At 7:48 a.m., a second message explained classes were canceled because a custodial staff member had died.

Classes will resume on Monday, and grief counselors will be available at both Lee public school buildings to support students and staff members.

Shepardson joined the school staff as a substitute custodian in February 2012, and was hired as a full-time staff member in April 2012.

"Mr. Shepardson immediately became a valued and respected part of our school community," McCandless said. "His hard work and work ethic were well-matched by his kindness and his affability. Our entire staff and student body thought a great deal of him and will miss him."

Shepardson typically worked late evenings, cleaning up after sporting and other school events. He was a lifelong fan of sporting events and a former football player in his younger days.

"Shep made it comfortable for the groups and clubs hosting after school events," said Lee Middle and High School Principal Joseph Turmel. "He was a friendly face to the kids and adults and loved the activities and games at night."

For about 30 years, he co-owned the former Bull's Eye Pub, which was located on Railroad Street in Lee, with Diane "Dee" Shepardson.
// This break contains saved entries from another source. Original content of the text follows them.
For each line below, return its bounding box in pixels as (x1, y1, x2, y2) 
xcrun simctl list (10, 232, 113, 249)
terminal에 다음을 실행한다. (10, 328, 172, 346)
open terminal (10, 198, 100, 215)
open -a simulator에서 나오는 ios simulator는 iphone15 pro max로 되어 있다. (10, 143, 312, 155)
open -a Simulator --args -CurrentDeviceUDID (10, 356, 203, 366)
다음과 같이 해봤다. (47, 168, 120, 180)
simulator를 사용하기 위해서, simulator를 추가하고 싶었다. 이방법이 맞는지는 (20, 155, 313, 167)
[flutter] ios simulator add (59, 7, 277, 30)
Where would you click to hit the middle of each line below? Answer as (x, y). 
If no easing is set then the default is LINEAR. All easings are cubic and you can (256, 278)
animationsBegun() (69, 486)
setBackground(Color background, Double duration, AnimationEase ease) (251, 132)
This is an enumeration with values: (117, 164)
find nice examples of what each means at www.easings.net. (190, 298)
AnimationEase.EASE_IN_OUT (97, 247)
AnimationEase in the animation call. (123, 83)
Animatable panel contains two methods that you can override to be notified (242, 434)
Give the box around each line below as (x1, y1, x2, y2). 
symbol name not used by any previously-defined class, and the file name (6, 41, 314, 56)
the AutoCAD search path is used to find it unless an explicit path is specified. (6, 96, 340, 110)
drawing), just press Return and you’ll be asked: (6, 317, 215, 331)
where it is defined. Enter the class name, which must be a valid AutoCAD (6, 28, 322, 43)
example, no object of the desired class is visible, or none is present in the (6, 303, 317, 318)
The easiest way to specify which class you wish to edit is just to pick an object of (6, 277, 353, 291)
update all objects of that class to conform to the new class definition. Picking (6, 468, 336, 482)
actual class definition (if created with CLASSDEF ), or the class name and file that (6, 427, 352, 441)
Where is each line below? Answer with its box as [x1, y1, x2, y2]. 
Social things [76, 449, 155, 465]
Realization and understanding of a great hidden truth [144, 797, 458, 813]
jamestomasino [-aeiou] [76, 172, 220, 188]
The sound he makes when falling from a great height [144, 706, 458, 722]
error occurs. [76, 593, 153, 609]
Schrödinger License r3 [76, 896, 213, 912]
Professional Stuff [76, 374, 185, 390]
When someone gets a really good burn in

They sold the property in 2010 to the town.

More recently, Shepardson spent his days working for the Stockbridge Housing Authority, which offers affordable independent living facilities to people age 60 and older, as well as the disabled.

Executive Director JoAnne Redding told The Eagle she's worked with Shepardson, a father and a grandfather, for the past 141 2 years. She said he was known to get up early to plow the properties on Pine Street and Heaton Court for residents. Each day, he would also pick up residents' mail from the Stockbridge Post Office and deliver it to residents even on Saturdays, when he wasn't getting paid.

Redding said a paper clipping from a local publication hangs in her office heralding Shepardson as an "unsung hero," as nominated by the residents he worked for.

"He was a tremendously valued employee and a trusted friend," she said.